Hello, darlings, it's Monday again, and here comes the weekly note~ Today, I want to recommend what I call the "Power of Reverse Persistence."
1#
Sometimes I find that the more I want to stick to something, the harder it becomes. As the saying goes, "Once you set a flag, it will fall."
For example, the " Challenge to Learn to Cook 100 Dishes That My Girlfriend Wants to Eat " flag I set last year, planned to complete in two years. But the reality is, I only learned 8 dishes in a year, leaving 92 dishes, which I estimate will take another 9 to 10 years to complete.
Another example is the " Start a New Day with a Little Sweat " flag I set recently, planning to wake up half an hour early every workday for exercise. But in October, I managed to exercise early 22 times, and by November, it dropped to just 13 times, with each session getting shorter.
2#
So what should I do? Should I easily give up?
My suggestion is to "give up." But not the big goal, rather the specific process I set for myself.
- Let's talk about "learning to cook." The big goal is actually to control my diet and enhance my sense of happiness by creating a homely atmosphere.
However, I added the task of filming short videos to the cooking process (if you're interested, you can check it out on my video account), which made it so that as a kitchen novice, I had to pay attention to camera angles and shooting perspectives while cooking, extending my cooking time by about an hour. After eating, I also had to prepare video editing, add captions, and do post-processing, which took at least another 2 hours.

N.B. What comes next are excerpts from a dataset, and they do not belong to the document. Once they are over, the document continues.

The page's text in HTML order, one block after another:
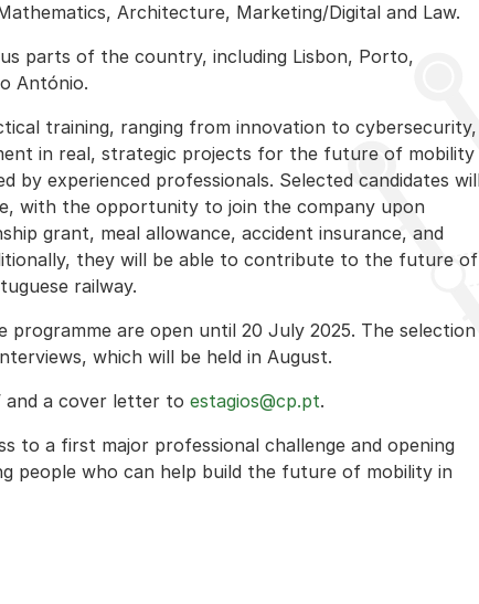
Architecture, Marketing/Digital and Law.
parts of the country, including Lisbon, Porto,
António.
training, ranging from innovation to cybersecurity,
in real, strategic projects for the future of mobility
by experienced professionals. Selected candidates
with the opportunity to join the company upon
grant, meal allowance, accident insurance, and
they will be able to contribute to the future of
railway.
are open until 20 July 2025. The selection
which will be held in August.
and a cover letter to estagios@cp.pt.
to a first major professional challenge and opening
people who can help build the future of mobility in
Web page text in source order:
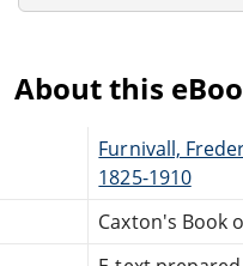
About this
Furnivall,
1825-1910
Caxton's Book
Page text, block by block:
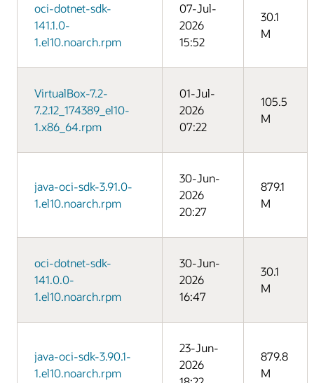
oci-dotnet-sdk-
141.1.0-
1.el10.noarch.rpm
07-Jul-
2026
15:52
30.1
M
VirtualBox-7.2-
7.2.12_174389_el10-
1.x86_64.rpm
01-Jul-
2026
07:22
105.5
M
java-oci-sdk-3.91.0-
1.el10.noarch.rpm
30-Jun-
2026
20:27
879.1
M
oci-dotnet-sdk-
141.0.0-
1.el10.noarch.rpm
30-Jun-
2026
16:47
30.1
M
java-oci-sdk-3.90.1-
1.el10.noarch.rpm
23-Jun-
2026
879.8
M

At first, I could stick with it, probably because of the novelty of cooking and making videos. But gradually, I started to feel that the input-output ratio was too high, and just thinking about editing a 2-hour video made me feel overwhelmed. For a while, I preferred to eat out casually, and that was indeed the case.
Later, I adjusted the cooking process: first, I gave up the additional short video task, and second, I stopped buying raw ingredients and opted for pre-cut and pre-made meals (I really admire pre-made meals for handing over the most satisfying part to the user). I mentioned in Weekly Note #2 how to cook efficiently, managing to keep cooking time under 20 minutes.
After lowering the difficulty, it became very easy to stick to cooking on weekends, and I didn't deviate from our big goal.
- Now let's talk about "waking up early to exercise." The big goal is actually to promote going to bed early and relaxing my body.
The plans I chose on Kxxp were either for intense abs workouts or various burpees, and after finishing, it wasn't just a little sweat; I usually needed to take a shower.
At first, I could stick with it, probably due to the novelty and sense of achievement. But gradually, I began to feel that it was too time-consuming, taking about 40 minutes each time. For a while, I just woke up early but had no intention of exercising, and because I thought I would exercise the next morning, I had an excuse not to go to the gym that night (I really tricked myself there).
Later, I also adjusted the early morning exercise process: first, I shortened the workout time from 30 minutes to 15 minutes, and second, I changed the type of exercise from muscle gain and fat loss to gentle relaxation, such as shoulder, neck, and back stretches.
Surprisingly, my early morning workouts have returned to a normal frequency, and the big goals have been achieved one by one. Moreover, since the morning exercises are stretching and relaxation training, I had no excuse to skip the gym in the evening.
3#
This is what I recommend as the "Power of Reverse Persistence." For things we can't stick to, we can try to give up part of the process, lower the difficulty, or even take a break from persistence for a while; don't burden yourself too much.
Just like an iron pestle can be ground into a needle, compared to short-term grit, long-term gradual persistence can more effectively transform something hard to stick to into something easy to maintain.